TASK: Output all the records word for word. Drop the pictures.

THE DATA:
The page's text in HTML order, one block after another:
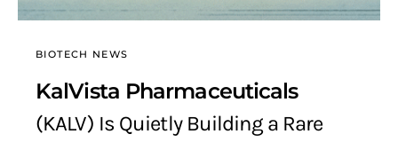
BIOTECH NEWS
KalVista Pharmaceuticals
(KALV) Is Quietly Building a Rare
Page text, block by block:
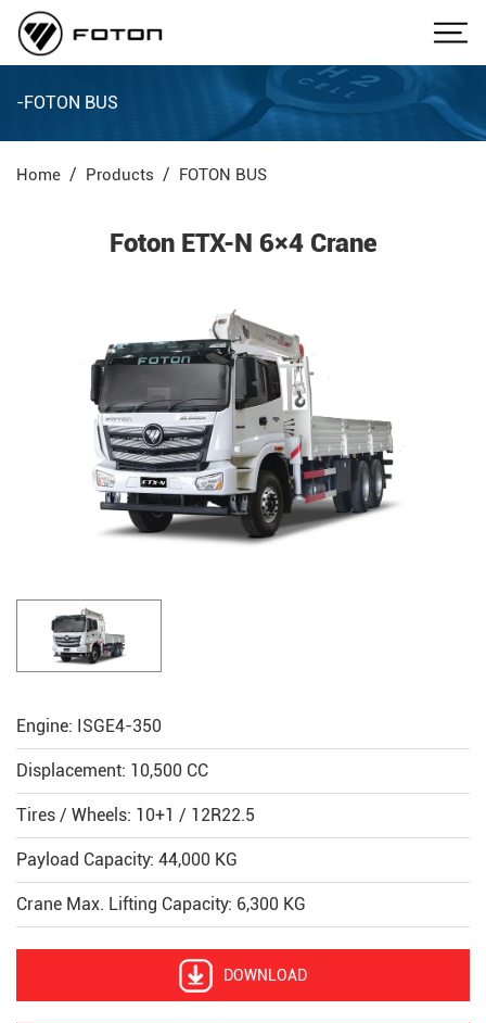
-FOTON BUS
Home Products FOTON BUS
Foton ETX-N 6×4 Crane
Engine: ISGE4-350
Displacement: 10,500 CC
Tires / Wheels: 10+1 / 12R22.5
Payload Capacity: 44,000 KG
Crane Max. Lifting Capacity: 6,300 KG
DOWNLOAD

YOUR RESPONSE:
The page's text in HTML order, one block after another:
BIOTECH NEWS
KalVista Pharmaceuticals
(KALV) Is Quietly Building a Rare
Page text, block by block:
-FOTON BUS
Home Products FOTON BUS
Foton ETX-N 6×4 Crane
Engine: ISGE4-350
Displacement: 10,500 CC
Tires / Wheels: 10+1 / 12R22.5
Payload Capacity: 44,000 KG
Crane Max. Lifting Capacity: 6,300 KG
DOWNLOAD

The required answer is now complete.